• _Task objective_: Show all lines of the listing that contain the word "actually".
***** Exercise input *****
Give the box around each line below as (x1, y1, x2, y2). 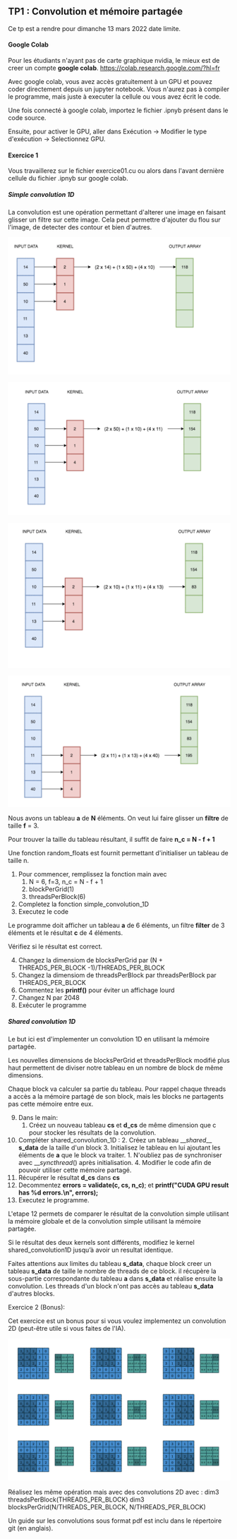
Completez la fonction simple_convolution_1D (18, 900, 150, 909)
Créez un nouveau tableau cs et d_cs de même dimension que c (28, 1121, 217, 1130)
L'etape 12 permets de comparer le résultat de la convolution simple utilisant (8, 1209, 229, 1218)
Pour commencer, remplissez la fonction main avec (18, 870, 167, 879)
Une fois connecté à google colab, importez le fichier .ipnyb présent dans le (8, 106, 229, 115)
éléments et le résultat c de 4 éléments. (8, 929, 123, 937)
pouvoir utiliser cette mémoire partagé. (18, 1166, 132, 1174)
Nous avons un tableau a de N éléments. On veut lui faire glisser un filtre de (8, 814, 229, 823)
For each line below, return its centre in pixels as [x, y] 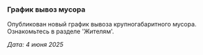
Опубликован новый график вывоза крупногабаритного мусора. [102, 24]
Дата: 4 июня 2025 [35, 45]
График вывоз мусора [46, 10]
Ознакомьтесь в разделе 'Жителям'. [61, 31]
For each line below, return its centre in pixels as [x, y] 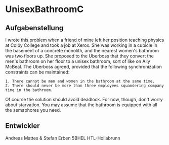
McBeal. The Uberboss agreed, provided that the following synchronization [83, 67]
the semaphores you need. [33, 110]
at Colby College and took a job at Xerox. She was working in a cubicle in [81, 45]
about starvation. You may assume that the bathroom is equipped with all [81, 105]
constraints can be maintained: [37, 72]
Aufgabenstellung [34, 28]
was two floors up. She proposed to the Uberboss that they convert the [80, 56]
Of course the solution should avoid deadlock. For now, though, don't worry [84, 99]
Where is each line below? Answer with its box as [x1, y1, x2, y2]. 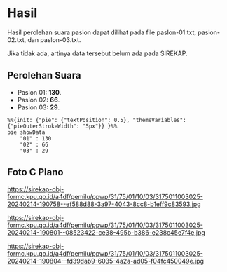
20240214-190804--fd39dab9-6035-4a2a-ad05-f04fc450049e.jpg [7, 257, 205, 265]
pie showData [7, 128, 46, 136]
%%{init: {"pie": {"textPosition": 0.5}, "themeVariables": [7, 116, 187, 123]
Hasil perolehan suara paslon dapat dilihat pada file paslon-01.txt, [7, 28, 197, 36]
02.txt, [7, 35, 27, 43]
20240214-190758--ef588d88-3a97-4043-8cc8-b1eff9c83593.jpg [7, 200, 201, 208]
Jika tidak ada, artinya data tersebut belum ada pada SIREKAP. [7, 49, 188, 57]
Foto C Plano [7, 166, 64, 178]
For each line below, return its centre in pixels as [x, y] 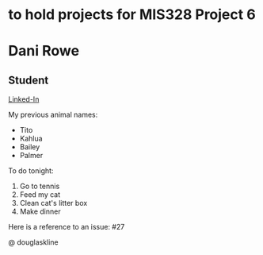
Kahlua [31, 139]
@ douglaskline [33, 242]
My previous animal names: [53, 115]
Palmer [31, 156]
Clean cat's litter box [53, 203]
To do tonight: [31, 171]
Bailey [30, 147]
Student [29, 80]
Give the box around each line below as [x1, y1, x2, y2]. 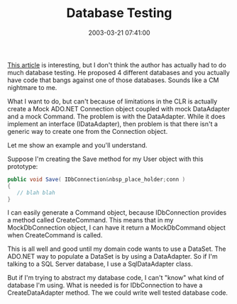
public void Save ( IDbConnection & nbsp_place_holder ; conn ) [7, 176, 186, 183]
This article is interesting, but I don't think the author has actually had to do [7, 60, 227, 69]
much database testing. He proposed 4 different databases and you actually [7, 68, 231, 77]
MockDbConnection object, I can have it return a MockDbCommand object [7, 223, 226, 232]
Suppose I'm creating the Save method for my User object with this [7, 154, 204, 163]
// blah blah [16, 189, 55, 196]
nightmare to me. [7, 83, 57, 91]
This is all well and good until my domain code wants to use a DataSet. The [7, 244, 226, 253]
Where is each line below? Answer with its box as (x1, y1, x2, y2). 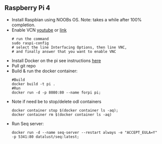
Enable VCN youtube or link (11, 27, 67, 33)
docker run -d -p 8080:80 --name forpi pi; (11, 90, 101, 95)
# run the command (11, 36, 49, 41)
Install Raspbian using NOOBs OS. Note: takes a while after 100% (11, 16, 142, 22)
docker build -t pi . (11, 81, 55, 86)
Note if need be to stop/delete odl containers (11, 98, 101, 104)
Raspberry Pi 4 (4, 4, 50, 12)
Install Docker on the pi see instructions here (11, 58, 101, 64)
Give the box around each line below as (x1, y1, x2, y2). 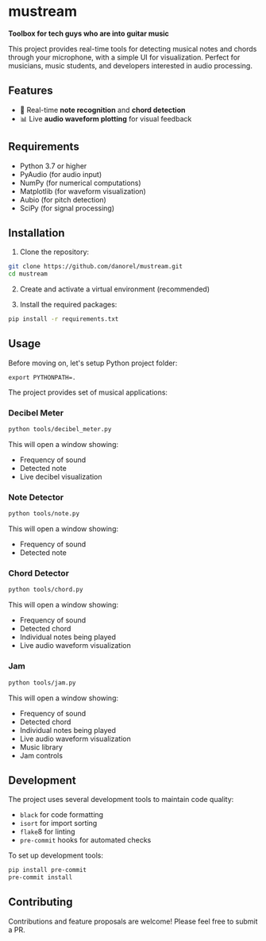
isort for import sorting (19, 819, 98, 828)
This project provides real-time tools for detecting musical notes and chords (8, 44, 257, 53)
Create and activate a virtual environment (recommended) (19, 284, 210, 294)
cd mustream (8, 270, 48, 278)
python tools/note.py (8, 510, 80, 518)
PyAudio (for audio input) (19, 169, 102, 179)
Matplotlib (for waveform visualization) (19, 186, 147, 196)
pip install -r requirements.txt (8, 315, 119, 323)
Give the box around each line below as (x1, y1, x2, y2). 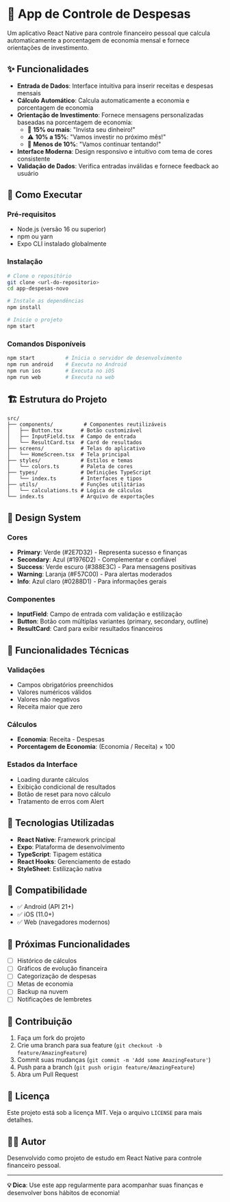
*****
• _Exercise result_:
This article is interesting, but I don't think the author has actually had to do [7, 60, 227, 69]
much database testing. He proposed 4 different databases and you actually [7, 68, 231, 77]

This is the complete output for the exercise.